Oct 23, 2012

Passages from Mind is a Myth

Mind is a Myth - U.G. Krishnamurti 
 

Why should there be any meaning in living? The moment a baby arrives in the world it is interested in one thing: survival. The instinct in the baby to feed itself, to survive, and to reproduce itself seems to be the way of life. It is life expressing itself. That is all. You needn't impose a meaning upon it.



Mind is a Myth - U.G. Krishnamurti 

You must face the fact that you know nothing about life or the living of it.



Mind is a Myth - U.G. Krishnamurti 
 

The body responds to life around it: the pulse of the heart, the various physiological processes, the throb of life all indicate the presence of life. When these processes stop, then what you call clinical death takes place. Next we observe the body breaking down into its constituent elements, in turn assuming new and different life forms. But this continuity of life in new forms is little consolation to you, for you want to continue in your present form, warts and all.

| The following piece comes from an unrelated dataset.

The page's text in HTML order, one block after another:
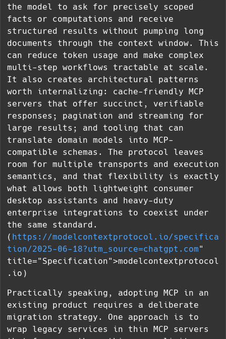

If you bury the body, the worms have a field day. If you throw it into the water, the fish will have a feast. That life will continue no matter what. But you will not be there to experience death. There is only death in the clinical sense.



Mind is a Myth - U.G. Krishnamurti 
 

Where is this mind you talk of? Can you show it to me? There is no such thing as your mind and my mind. Mind is everywhere, sort of like the air we breathe. There is a thought sphere. It is not ours and not mine. It is always there. Your brain acts like an antenna, picking and choosing what signals it wants to use. That is all. You use the signals for purposes of communication. First of all, we have to communicate with ourselves. We begin as children naming everything over and over again. Communicating with others is a little more complex and comes next. The problem, or the pathology if you will, arises when you constantly communicate with yourself, irrespective of any outside demand for thought. You are all the time communicating with yourself: "I am happy....I am not happy....What is the meaning of life?..." and so on. If that incessant communication within yourself is not there, you are not there as you now know and experience yourself. When that inner monologue is no longer there, the need to communicate with others is absent. So you communicate with others only to maintain that communication you are having with yourself, your inner monologue.